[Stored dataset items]
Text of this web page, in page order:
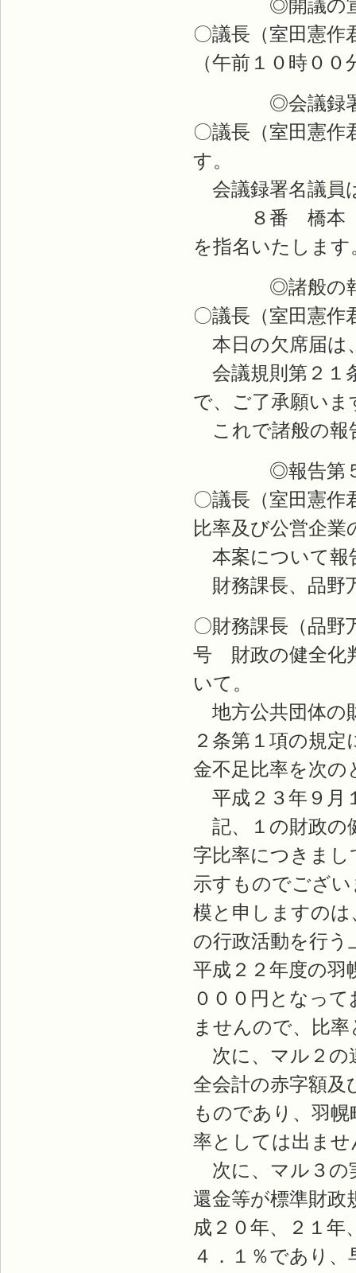
◎開議の
〇議長（室田憲
（午前１０時００
◎会議録署名
〇議長（室田憲
す。
会議録署名議員
８番 橋本
を指名いたします
◎諸般の
〇議長（室田憲
本日の欠席届は
会議規則第２１
で、ご了承願いま
これで諸般の報
◎報告第５
〇議長（室田憲
比率及び公営企
本案について報
財務課長、品野
〇財務課長（品
号 財政の健全化
いて。
地方公共団体の
２条第１項の規
金不足比率を次の
平成２３年９月
記、１の財政の
字比率につきまし
示すものでござ
模と申しますのは
の行政活動を行
平成２２年度の羽
０００円となっ
ませんので、比
次に、マル２の
全会計の赤字額及
ものであり、羽
率としては出ませ
次に、マル３の
還金等が標準財
成２０年、２１
４．１％であり
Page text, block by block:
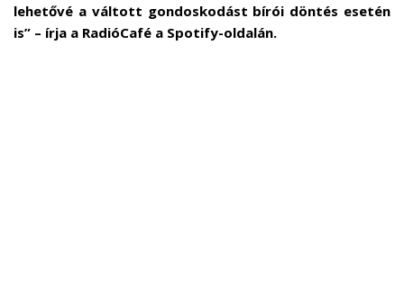
lehetővé a váltott gondoskodást bírói döntés esetén
is” – írja a RadióCafé a Spotify-oldalán.
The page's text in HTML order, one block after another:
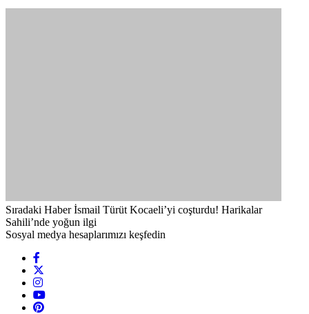
Sıradaki Haber İsmail Türüt Kocaeli’yi coşturdu! Harikalar
Sahili’nde yoğun ilgi
Sosyal medya hesaplarımızı keşfedin
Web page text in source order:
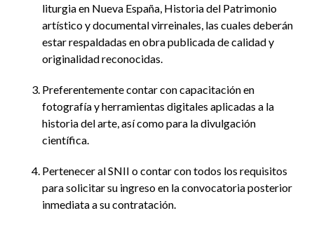
liturgia en Nueva España, Historia del Patrimonio
artístico y documental virreinales, las cuales deberán
estar respaldadas en obra publicada de calidad y
originalidad reconocidas.
Preferentemente contar con capacitación en
fotografía y herramientas digitales aplicadas a la
historia del arte, así como para la divulgación
científica.
Pertenecer al SNII o contar con todos los requisitos
para solicitar su ingreso en la convocatoria posterior
inmediata a su contratación.
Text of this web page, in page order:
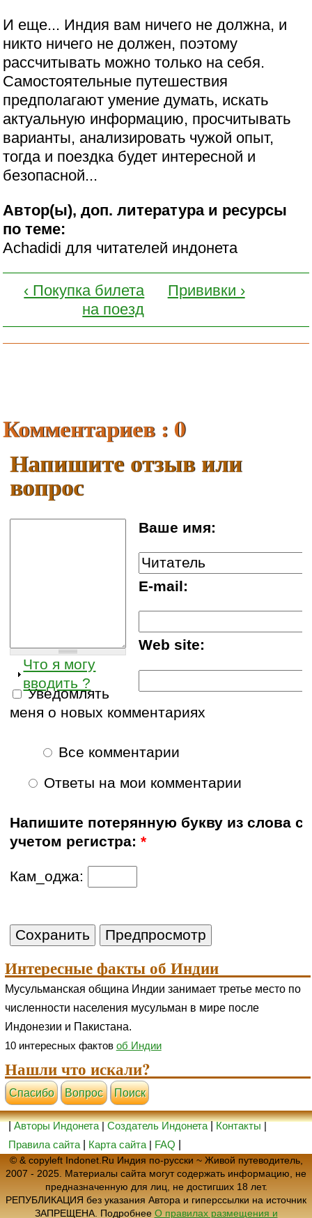
И еще... Индия вам ничего не должна, и
никто ничего не должен, поэтому
рассчитывать можно только на себя.
Самостоятельные путешествия
предполагают умение думать, искать
актуальную информацию, просчитывать
варианты, анализировать чужой опыт,
тогда и поездка будет интересной и
безопасной...
Автор(ы), доп. литература и ресурсы
по теме:
Achadidi для читателей индонета
‹ Покупка билета
на поезд
Прививки ›
Комментариев : 0
Напишите отзыв или
вопрос
Ваше имя:
E-mail:
Web site:
Что я могу
вводить ?
Уведомлять
меня о новых комментариях
Все комментарии
Ответы на мои комментарии
Напишите потерянную букву из слова с
учетом регистра:*
Кам_оджа:
Интересные факты об Индии
Мусульманская община Индии занимает третье место по
численности населения мусульман в мире после
Индонезии и Пакистана.
10 интересных фактов об Индии
Нашли что искали?
Cпасибо Вопрос Поиск
|Авторы Индонета|Создатель Индонета|Контакты|
Правила сайта
Карта сайта | FAQ
© & copyleft Indonet.Ru Индия по-русски ~ Живой путеводитель,
2007 - 2025. Материалы сайта могут содержать информацию, не
предназначенную для лиц, не достигших 18 лет.
РЕПУБЛИКАЦИЯ без указания Автора и гиперссылки на источник
ЗАПРЕЩЕНА. Подробнее О правилах размещения и
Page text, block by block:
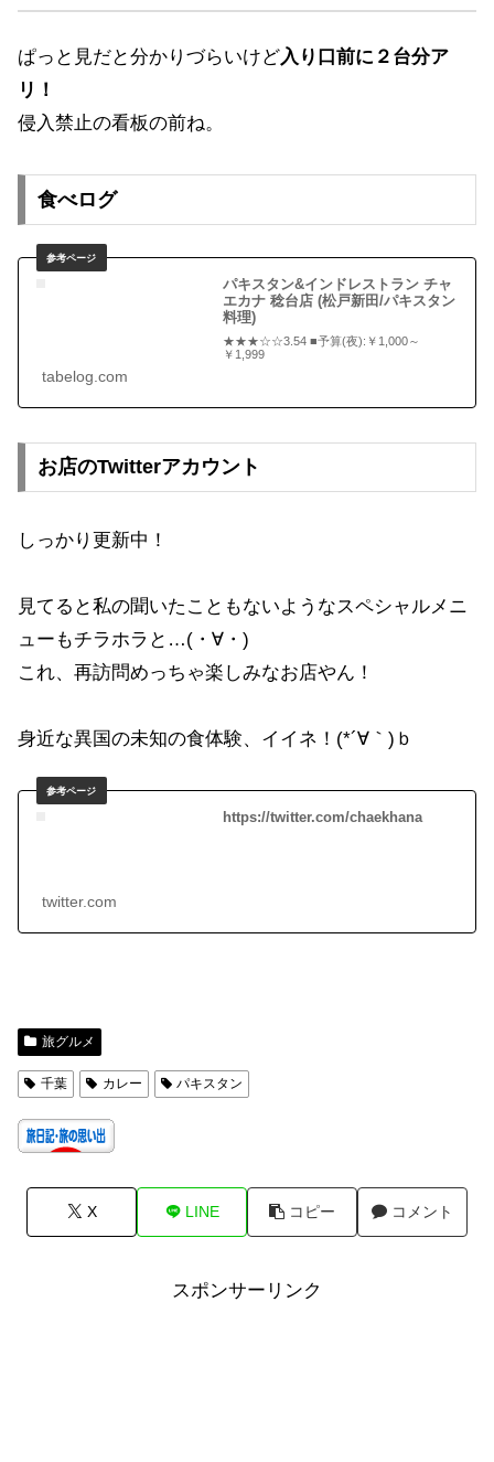
ぱっと見だと分かりづらいけど入り口前に２台分ア
リ！
侵入禁止の看板の前ね。
食べログ
パキスタン&インドレストラン チャ
エカナ 稔台店 (松戸新田/パキスタン
料理)
★★★☆☆3.54 ■予算(夜):￥1,000～
￥1,999
tabelog.com
お店のTwitterアカウント
しっかり更新中！
見てると私の聞いたこともないようなスペシャルメニ
ューもチラホラと…(・∀・)
これ、再訪問めっちゃ楽しみなお店やん！
身近な異国の未知の食体験、イイネ！(*´∀｀)ｂ
https://twitter.com/chaekhana
twitter.com
旅グルメ
千葉 カレー パキスタン
X LINE コピー コメント
スポンサーリンク
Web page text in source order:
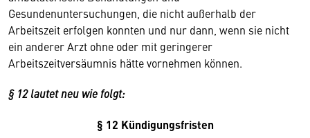
Gesundenuntersuchungen, die nicht außerhalb der
Arbeitszeit erfolgen konnten und nur dann, wenn sie nicht
ein anderer Arzt ohne oder mit geringerer
Arbeitszeitversäumnis hätte vornehmen können.
§ 12 lautet neu wie folgt:
§ 12 Kündigungsfristen
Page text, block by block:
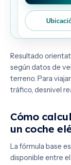
Resultado
según datos de
terreno. Para
tráfico, desnivel
Cómo
un coche
La fórmula base
disponible entre
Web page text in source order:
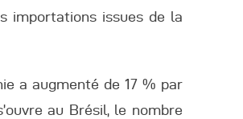
importations issues de la
a augmenté de 17 % par
au Brésil, le nombre

▶ **EXERCISE DIRECTIONS**: What you set down should be exactly the lines from the line containing "12 lautet neu" to the last line of the entries above, both included, with no pictures.

▶ **EXERCISE OUTPUT**:
§ 12 lautet neu wie folgt:
§ 12 Kündigungsfristen
Page text, block by block:
Resultado
según datos de
terreno. Para
tráfico, desnivel
Cómo
un coche
La fórmula base
disponible entre
Web page text in source order:
importations issues de la
a augmenté de 17 % par
au Brésil, le nombre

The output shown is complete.